Our iterative procedure continues until each buyer satisfies the "happy" condition.

## ${\displaystyle \epsilon -}$Complementary Slackness

One problem with the algorithm is the possibility that it never ends, i.e. it iterates indefinitely. To fix such a problem, we introduce a scalar ${\displaystyle \epsilon >0}$ and we alter our condition ${\displaystyle (*)}$ so that the buyer is within a tolerance of being content with their purchase. Such names for this are ${\displaystyle \epsilon -}$happy or "almost happy." Specifically, we alter ${\displaystyle (*)}$ by saying

${\displaystyle a_{i\sigma (i)}-p_{\sigma (i)}\geq \max _{j=1,...,N}\{a_{ij}-p_{j}\}-\epsilon .}$
Another name for the above condition is ${\displaystyle \epsilon -}$complementary slackness[3]. It may be necessary to modify the value for ${\displaystyle \epsilon }$ so that convergence of the algorithm is reached at a desirable rate. The algorithm maintains ${\displaystyle \epsilon -}$complementary slackness at each iteration[1].

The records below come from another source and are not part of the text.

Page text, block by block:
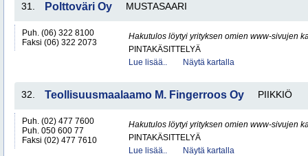
31. Polttoväri Oy MUSTASAARI
Puh. (06) 322 8100
Faksi (06) 322 2073
Hakutulos löytyi yrityksen omien www-sivujen
PINTAKÄSITTELYÄ
Lue lisää..
Näytä kartalla
32. Teollisuusmaalaamo M. Fingerroos Oy PIIKKIÖ
Puh. (02) 477 7600
Puh. 050 600 77
Faksi (02) 477 7610
Hakutulos löytyi yrityksen omien www-sivujen
PINTAKÄSITTELYÄ
Lue lisää..
Näytä kartalla
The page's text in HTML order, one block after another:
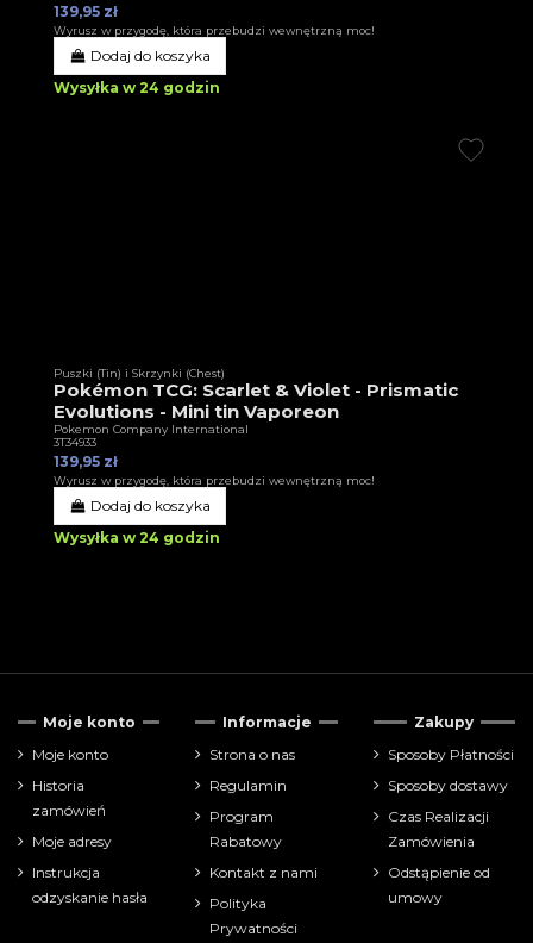
139,95 zł
Wyrusz w przygodę, która przebudzi wewnętrzną moc!
Dodaj do koszyka
Wysyłka w 24 godzin
Puszki (Tin) i Skrzynki (Chest)
Pokémon TCG: Scarlet & Violet - Prismatic
Evolutions - Mini tin Vaporeon
Pokemon Company International
3T34933
139,95 zł
Wyrusz w przygodę, która przebudzi wewnętrzną moc!
Dodaj do koszyka
Wysyłka w 24 godzin
Moje konto
Moje konto
Historia
zamówień
Moje adresy
Instrukcja
odzyskanie hasła
Informacje
Strona o nas
Regulamin
Program
Rabatowy
Kontakt z nami
Polityka
Prywatności
Zakupy
Sposoby Płatności
Sposoby dostawy
Czas Realizacji
Zamówienia
Odstąpienie od
umowy
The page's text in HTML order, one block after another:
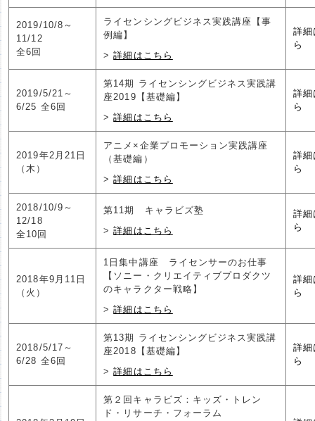
2019/10/8～
11/12
全6回
ライセンシングビジネス実践講座【事
例編】
詳細はこちら
詳
ら
2019/5/21～
6/25 全6回
第14期 ライセンシングビジネス実践講
座2019【基礎編】
詳細はこちら
詳
ら
2019年2月21日
（木）
アニメ×企業プロモーション実践講座
（基礎編）
詳細はこちら
詳
ら
2018/10/9～
12/18
全10回
第11期 キャラビズ塾
詳細はこちら
詳
ら
2018年9月11日
（火）
1日集中講座 ライセンサーのお仕事
【ソニー・クリエイティブプロダクツ
のキャラクター戦略】
詳細はこちら
詳
ら
2018/5/17～
6/28 全6回
第13期 ライセンシングビジネス実践講
座2018【基礎編】
詳細はこちら
詳
ら
第２回キャラビズ：キッズ・トレン
ド・リサーチ・フォーラム
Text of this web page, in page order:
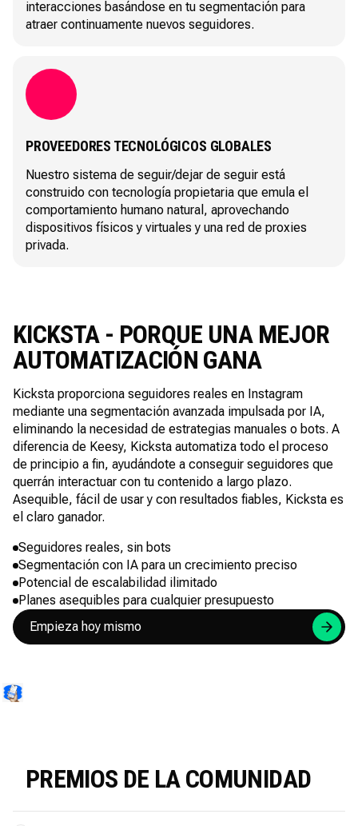
interacciones basándose en tu segmentación para
atraer continuamente nuevos seguidores.
PROVEEDORES TECNOLÓGICOS GLOBALES
Nuestro sistema de seguir/dejar de seguir está
construido con tecnología propietaria que emula el
comportamiento humano natural, aprovechando
dispositivos físicos y virtuales y una red de proxies
privada.
KICKSTA - PORQUE UNA MEJOR
AUTOMATIZACIÓN GANA
Kicksta proporciona seguidores reales en Instagram
mediante una segmentación avanzada impulsada por IA,
eliminando la necesidad de estrategias manuales o bots. A
diferencia de Keesy, Kicksta automatiza todo el proceso
de principio a fin, ayudándote a conseguir seguidores que
querrán interactuar con tu contenido a largo plazo.
Asequible, fácil de usar y con resultados fiables, Kicksta es
el claro ganador.
Seguidores reales, sin bots
Segmentación con IA para un crecimiento preciso
Potencial de escalabilidad ilimitado
Planes asequibles para cualquier presupuesto
Empieza hoy mismo
PREMIOS DE LA COMUNIDAD
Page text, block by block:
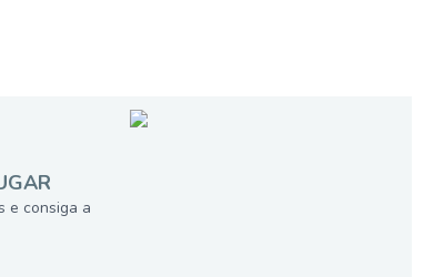
e consiga a
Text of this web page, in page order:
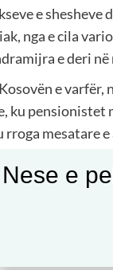
e shesheve
nga e cila
e deri
e
ku pensionistet
mesatare
luftërat
por jo
koha e
Nese e
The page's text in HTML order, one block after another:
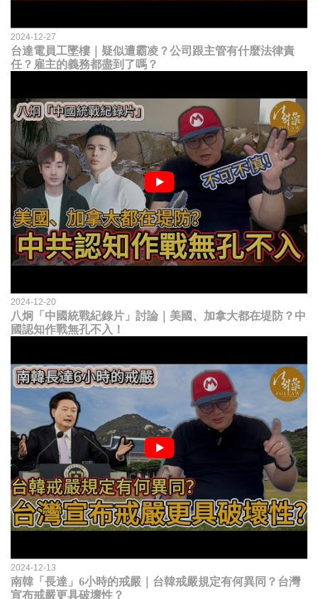
2024-12-27
台達電員工墜樓｜疑似遭霸凌？公司跟主管有什麼法律責
任？雇主的義務都盡到了嗎？
2024-12-20
八炯「中國統戰紀錄片」討論｜美國、加拿大都在堤防？中
國認知作戰無孔不入！
2024-12-13
南韓「長達」6小時的戒嚴｜台韓戒嚴規定有何異同？台灣
宣布戒嚴更具破壞性？
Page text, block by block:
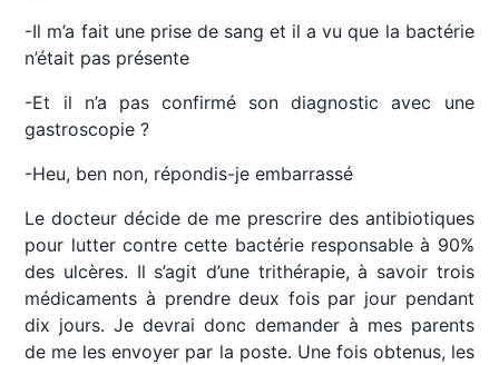
-Il m’a fait une prise de sang et il a vu que la bactérie
n’était pas présente
-Et il n’a pas confirmé son diagnostic avec une
gastroscopie ?
-Heu, ben non, répondis-je embarrassé
Le docteur décide de me prescrire des antibiotiques
pour lutter contre cette bactérie responsable à 90%
des ulcères. Il s’agit d’une trithérapie, à savoir trois
médicaments à prendre deux fois par jour pendant
dix jours. Je devrai donc demander à mes parents
de me les envoyer par la poste. Une fois obtenus, les
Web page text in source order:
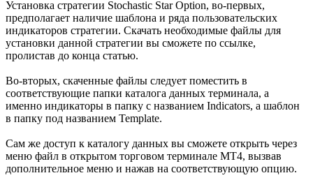
Установка стратегии Stochastic Star Option, во-первых,
предполагает наличие шаблона и ряда пользовательских
индикаторов стратегии. Скачать необходимые файлы для
установки данной стратегии вы сможете по ссылке,
пролистав до конца статью.
Во-вторых, скаченные файлы следует поместить в
соответствующие папки каталога данных терминала, а
именно индикаторы в папку с названием Indicators, а шаблон
в папку под названием Template.
Сам же доступ к каталогу данных вы сможете открыть через
меню файл в открытом торговом терминале МТ4, вызвав
дополнительное меню и нажав на соответствующую опцию.
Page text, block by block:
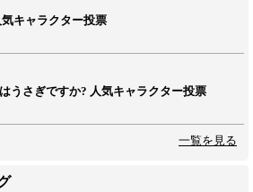
キャラクター投票
うさぎですか? 人気キャラクター投票
一覧を見る
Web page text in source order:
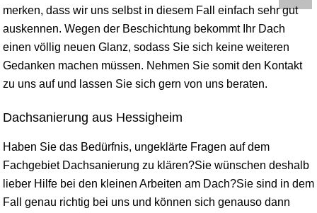
merken, dass wir uns selbst in diesem Fall einfach sehr gut
auskennen. Wegen der Beschichtung bekommt Ihr Dach
einen völlig neuen Glanz, sodass Sie sich keine weiteren
Gedanken machen müssen. Nehmen Sie somit den Kontakt
zu uns auf und lassen Sie sich gern von uns beraten.
Dachsanierung aus Hessigheim
Haben Sie das Bedürfnis, ungeklärte Fragen auf dem
Fachgebiet Dachsanierung zu klären?Sie wünschen deshalb
lieber Hilfe bei den kleinen Arbeiten am Dach?Sie sind in dem
Fall genau richtig bei uns und können sich genauso dann
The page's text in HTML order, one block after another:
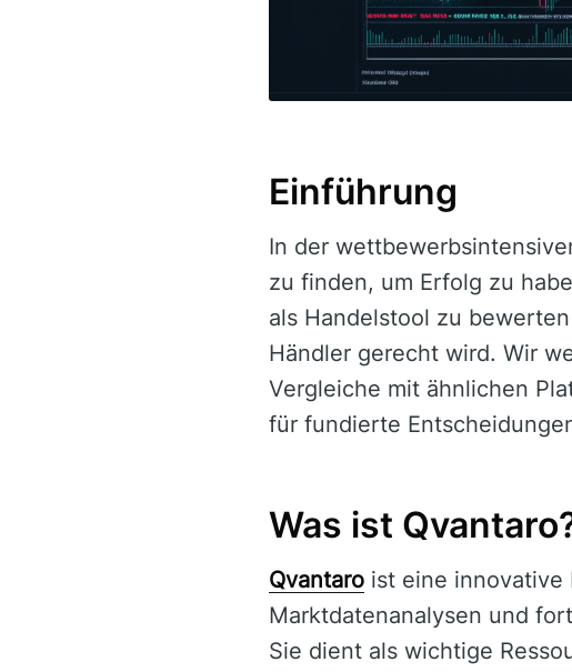
Einführung
In der
zu finden, um Erfolg zu
als Handelstool zu
Händler gerecht wird. Wir
Vergleiche mit ähnlichen
für fundierte
Was ist
Qvantaro ist eine innovative
Marktdatenanalysen und
Sie dient als wichtige
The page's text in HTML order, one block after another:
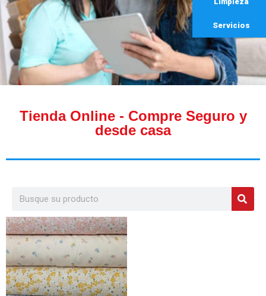
Servicios
Tienda Online - Compre Seguro y
desde casa
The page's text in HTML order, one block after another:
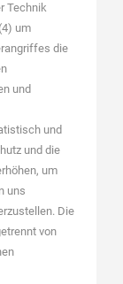
Technik
um
die
und
und
und die
um
uns
Die
von
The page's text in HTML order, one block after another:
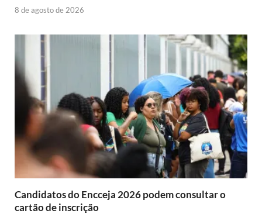
8 de agosto de 2026
Candidatos do Encceja 2026 podem consultar o
cartão de inscrição
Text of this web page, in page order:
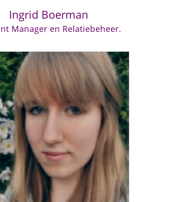
Ingrid Boerman
Manager en Relatiebeheer.
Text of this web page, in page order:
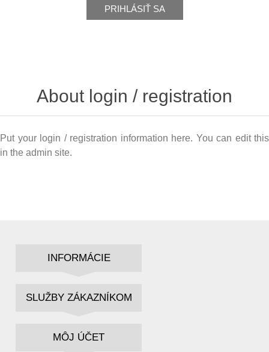
PRIHLÁSIŤ SA
About login / registration
Put your login / registration information here. You can edit this
in the admin site.
INFORMÁCIE
SLUŽBY ZÁKAZNÍKOM
MÔJ ÚČET
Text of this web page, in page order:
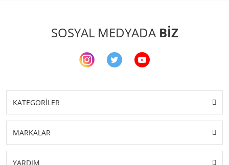
SOSYAL MEDYADA BİZ
KATEGORİLER
MARKALAR
YARDIM
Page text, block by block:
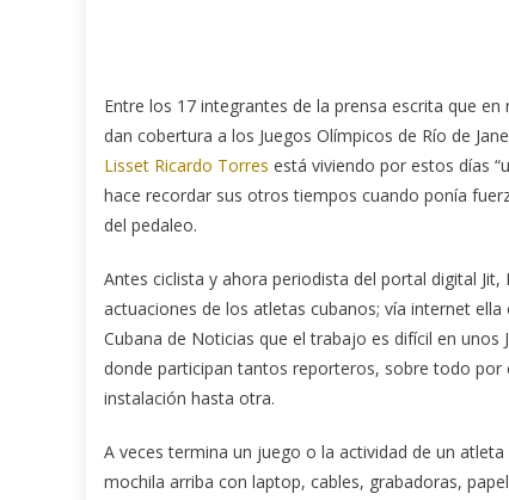
Entre los 17 integrantes de la prensa escrita que en
dan cobertura a los Juegos Olímpicos de Río de
Lisset Ricardo Torres está viviendo por estos días
hace recordar sus otros tiempos cuando ponía
del pedaleo.
Antes ciclista y ahora periodista del portal digital Jit,
actuaciones de los atletas cubanos; vía internet ella
Cubana de Noticias que el trabajo es difícil en unos
donde participan tantos reporteros, sobre todo por
instalación hasta otra.
A veces termina un juego o la actividad de un
mochila arriba con laptop, cables, grabadoras,
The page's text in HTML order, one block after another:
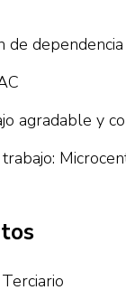
de
agradable y
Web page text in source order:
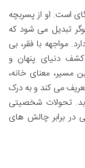
است. او از پسربچه
تبدیل می شود که
مواجهه با فقر، بی
دنیای پنهان و
مسیر، معنای خانه،
می کند و به درک
تحولات شخصیتی
در برابر چالش های
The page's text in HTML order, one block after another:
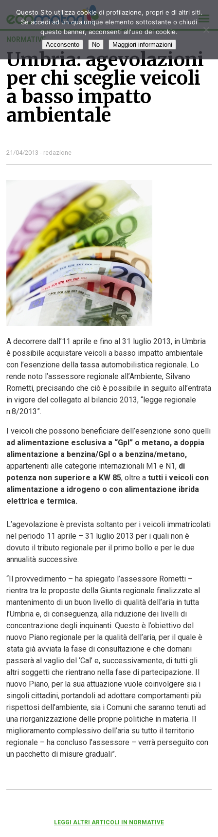
NORMATIVE
Umbria: agevolazioni
per chi sceglie veicoli
a basso impatto
ambientale
21/04/2013 - redazione
A decorrere dall’11 aprile e fino al 31 luglio 2013, in Umbria
è possibile acquistare veicoli a basso impatto ambientale
con l’esenzione della tassa automobilistica regionale. Lo
rende noto l’assessore regionale all’Ambiente, Silvano
Rometti, precisando che ciò è possibile in seguito all’entrata
in vigore del collegato al bilancio 2013, “legge regionale
n.8/2013”.
I veicoli che possono beneficiare dell’esenzione sono quelli
ad alimentazione esclusiva a “Gpl” o metano, a doppia
alimentazione a benzina/Gpl o a benzina/metano,
appartenenti alle categorie internazionali M1 e N1, di
potenza non superiore a KW 85, oltre atutti i veicoli con
alimentazione a idrogeno o con alimentazione ibrida
elettrica e termica.
L’agevolazione è prevista soltanto per i veicoli immatricolati
nel periodo 11 aprile – 31 luglio 2013 per i quali non è
dovuto il tributo regionale per il primo bollo e per le due
annualità successive.
“Il provvedimento – ha spiegato l’assessore Rometti –
rientra tra le proposte della Giunta regionale finalizzate al
mantenimento di un buon livello di qualità dell’aria in tutta
l’Umbria e, di conseguenza, alla riduzione dei livelli di
concentrazione degli inquinanti. Questo è l’obiettivo del
nuovo Piano regionale per la qualità dell’aria, per il quale è
stata già avviata la fase di consultazione e che domani
passerà al vaglio del ‘Cal’ e, successivamente, di tutti gli
altri soggetti che rientrano nella fase di partecipazione. Il
nuovo Piano, per la sua attuazione vuole coinvolgere sia i
singoli cittadini, portandoli ad adottare comportamenti più
rispettosi dell’ambiente, sia i Comuni che saranno tenuti ad
una riorganizzazione delle proprie politiche in materia. Il
miglioramento complessivo dell’aria su tutto il territorio
regionale – ha concluso l’assessore – verrà perseguito con
un pacchetto di misure graduali”.
LEGGI ALTRI ARTICOLI IN NORMATIVE
Questo Sito utilizza cookie di profilazione, propri e di altri siti.
Se accedi ad un qualunque elemento sottostante o chiudi
questo banner, acconsenti all'uso dei cookie.
Acconsento No Maggiori informazioni
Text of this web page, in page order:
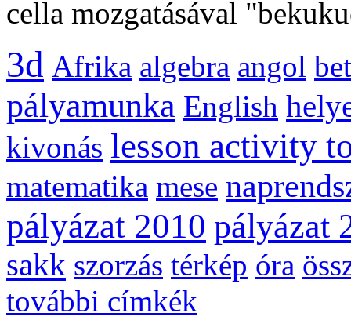
cella mozgatásával
3d Afrika algebra angol
pályamunka English
kivonás lesson activity
matematika mese
pályázat 2010 pályázat
sakk szorzás térkép óra
további címkék
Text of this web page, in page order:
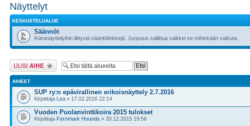
Näyttelyt
KESKUSTELUALUE
Säännöt
Koiranäyttelyihin liittyviä sääntölinkkejä. Jurputus sallittua vaikkei se mihinkään vaikuta...
Lähetä uusi viesti
AIHEET
SUP ry:n epävirallinen erikoisnäyttely 2.7.2016
Kirjoittaja Lea » 17.02.2016 22:14
Vuoden Puolanvinttikoira 2015 tulokset
Kirjoittaja Fernmark Hounds » 20.12.2015 19:56
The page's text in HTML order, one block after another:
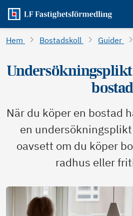
Hem Bostadskoll Guider
bostad
När du köper en bostad
en
oavsett om du köper
radhus eller
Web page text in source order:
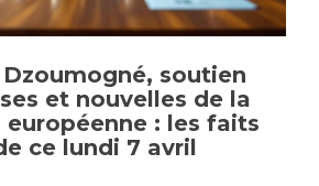
soutien
et nouvelles de la
: les faits
ce lundi 7 avril
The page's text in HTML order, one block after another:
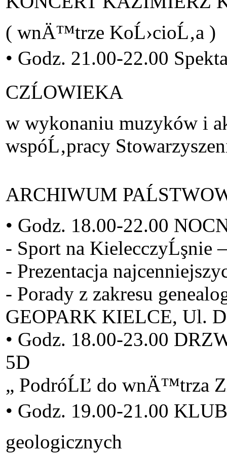
( wnÄ™trze KoĹ›cioĹ‚a )
• Godz. 21.00-22.00
CZĹOWIEKA
w wykonaniu muzyków i
wspóĹ‚pracy
ARCHIWUM
• Godz. 18.00-22.00
- Sport na KielecczyĹşnie
- Prezentacja
- Porady z zakresu
GEOPARK KIELCE, Ul.
• Godz. 18.00-23.00
5D
„ PodróĹĽ do wnÄ™trza
• Godz. 19.00-21.00
geologicznych
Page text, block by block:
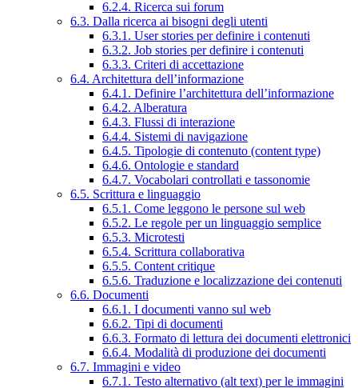
6.2.4. Ricerca sui forum
6.3. Dalla ricerca ai bisogni degli utenti
6.3.1. User stories per definire i contenuti
6.3.2. Job stories per definire i contenuti
6.3.3. Criteri di accettazione
6.4. Architettura dell’informazione
6.4.1. Definire l’architettura dell’informazione
6.4.2. Alberatura
6.4.3. Flussi di interazione
6.4.4. Sistemi di navigazione
6.4.5. Tipologie di contenuto (content type)
6.4.6. Ontologie e standard
6.4.7. Vocabolari controllati e tassonomie
6.5. Scrittura e linguaggio
6.5.1. Come leggono le persone sul web
6.5.2. Le regole per un linguaggio semplice
6.5.3. Microtesti
6.5.4. Scrittura collaborativa
6.5.5. Content critique
6.5.6. Traduzione e localizzazione dei contenuti
6.6. Documenti
6.6.1. I documenti vanno sul web
6.6.2. Tipi di documenti
6.6.3. Formato di lettura dei documenti elettronici
6.6.4. Modalità di produzione dei documenti
6.7. Immagini e video
6.7.1. Testo alternativo (alt text) per le immagini

## Relations with Optimal Transport

The auction algorithm has applications in optimal transport[3], mostly by extending situations in optimal transport to where the assignment problem applies. Converting optimal transport scenarios to the assignment problem gives us the opportunity to apply the auction algorithm to find a solution. Something to note is that this idea mostly applies to linear optimal transport problems. One area in which this idea can be done is network optimization problems[3]. Shortest path and max-flow problems can be converted into assignment problems, giving the auction algorithm a chance to offer a solution. A second area is transportation problems, and another is minimum cost flow problems. A final area is convex separable network optimization problems.

Allow us to provide an example of how the assignment problem and the auction algorithm have applications in optimal transport[1] . Define two discrete measures by

${\displaystyle \alpha =\sum _{i=1}^{n}(a_{i})(\delta _{x_{i}}),\ \ \ \ \beta =\sum _{i=j}^{n}(b_{i})(\delta _{y_{j}})}$

where ${\displaystyle a_{i}}$ and ${\displaystyle b_{j}}$ denote two sets of weights and ${\displaystyle \delta _{x_{i}}}$ and ${\displaystyle \delta _{y_{j}}}$ denote the Dirac function evaluated at certain locations (i.e., infinitely large at such position and trivial elsewhere). We seek a map that translocates the mass ${\displaystyle \alpha }$ to the mass ${\displaystyle \beta }$, where each point associated with the mass ${\displaystyle \alpha }$ is tied to a point for ${\displaystyle \beta }$. From this, we may apply the assignment problem. There exists a permutation ${\displaystyle \sigma }$ that associates each location for one mass with the other. We must find a permutation such that a cost function is minimized, i.e.,

${\displaystyle \min _{T}{\bigg \{}\sum _{i}c(x_{i},T(x_{i})):T\#\alpha =\beta {\bigg \}}}$

where ${\displaystyle c(x,y)}$ is a cost function and ${\displaystyle T\#\alpha =\beta }$ denotes the map transferring the masses spread across locations in ${\displaystyle \alpha }$ to those in ${\displaystyle \beta }$. The reason this map can be interpreted as a permutation is because the masses are constructed from a discrete number of points. Note that this minimization problem is analogous to our utility maximization problem previously discussed.